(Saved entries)
**********

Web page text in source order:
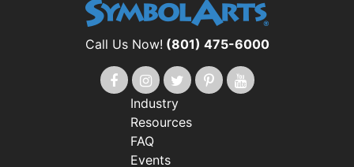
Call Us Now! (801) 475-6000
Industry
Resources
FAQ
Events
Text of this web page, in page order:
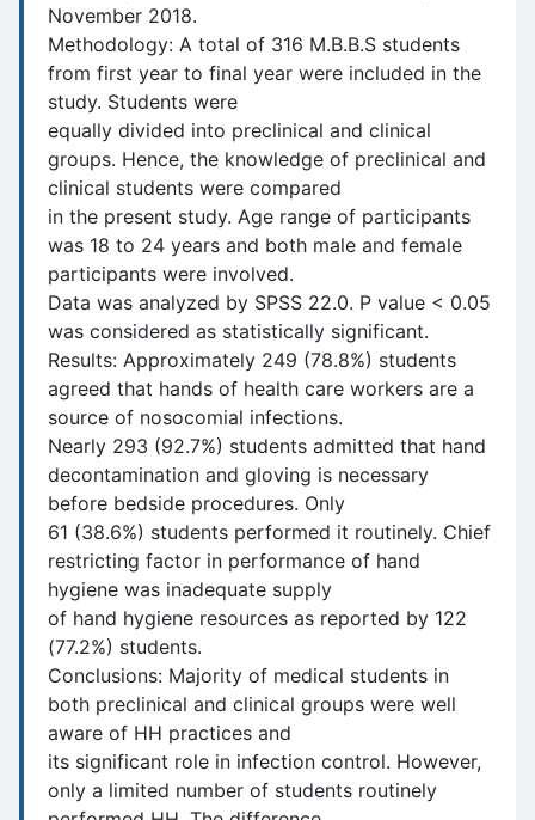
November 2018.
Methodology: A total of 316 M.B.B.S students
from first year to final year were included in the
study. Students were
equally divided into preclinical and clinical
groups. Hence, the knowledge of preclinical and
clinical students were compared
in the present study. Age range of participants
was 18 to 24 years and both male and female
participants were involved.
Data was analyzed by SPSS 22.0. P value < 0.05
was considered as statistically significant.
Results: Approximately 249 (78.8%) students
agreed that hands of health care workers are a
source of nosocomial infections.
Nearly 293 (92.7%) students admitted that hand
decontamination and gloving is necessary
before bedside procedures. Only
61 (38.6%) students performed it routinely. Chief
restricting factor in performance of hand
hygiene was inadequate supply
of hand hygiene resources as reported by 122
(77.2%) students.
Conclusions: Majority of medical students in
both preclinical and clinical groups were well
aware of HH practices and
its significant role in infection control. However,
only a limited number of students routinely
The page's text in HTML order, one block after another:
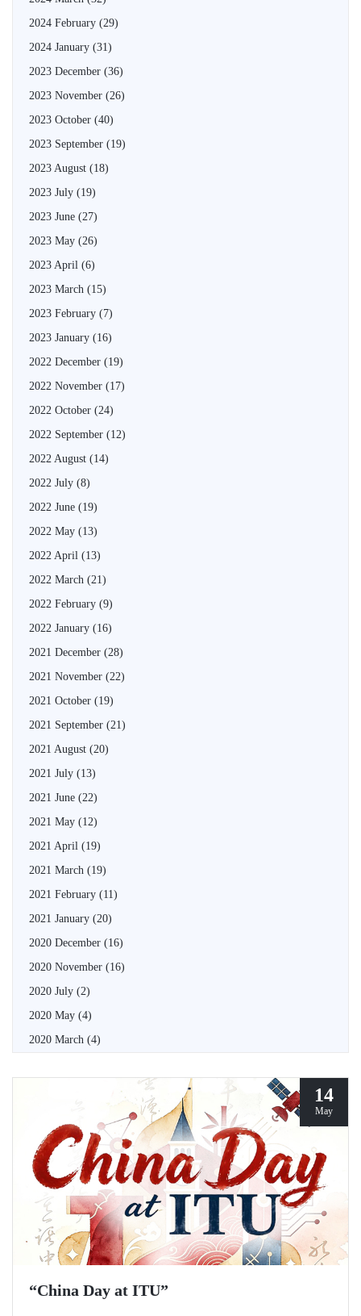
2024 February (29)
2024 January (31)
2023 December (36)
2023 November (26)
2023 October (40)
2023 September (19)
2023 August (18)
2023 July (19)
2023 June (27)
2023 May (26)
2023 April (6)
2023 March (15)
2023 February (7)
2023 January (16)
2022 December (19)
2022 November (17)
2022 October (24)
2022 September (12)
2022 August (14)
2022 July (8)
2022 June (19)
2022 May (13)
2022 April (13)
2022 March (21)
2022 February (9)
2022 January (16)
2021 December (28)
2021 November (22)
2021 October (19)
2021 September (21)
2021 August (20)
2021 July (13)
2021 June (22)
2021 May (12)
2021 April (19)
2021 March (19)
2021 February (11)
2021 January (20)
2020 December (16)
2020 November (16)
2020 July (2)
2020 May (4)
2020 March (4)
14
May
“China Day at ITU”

**********

Copy, word for word, the line that contains "2023 August (18)" and every line after it through the end of the records, and nothing else.

2023 August (18)
2023 July (19)
2023 June (27)
2023 May (26)
2023 April (6)
2023 March (15)
2023 February (7)
2023 January (16)
2022 December (19)
2022 November (17)
2022 October (24)
2022 September (12)
2022 August (14)
2022 July (8)
2022 June (19)
2022 May (13)
2022 April (13)
2022 March (21)
2022 February (9)
2022 January (16)
2021 December (28)
2021 November (22)
2021 October (19)
2021 September (21)
2021 August (20)
2021 July (13)
2021 June (22)
2021 May (12)
2021 April (19)
2021 March (19)
2021 February (11)
2021 January (20)
2020 December (16)
2020 November (16)
2020 July (2)
2020 May (4)
2020 March (4)
14
May
“China Day at ITU”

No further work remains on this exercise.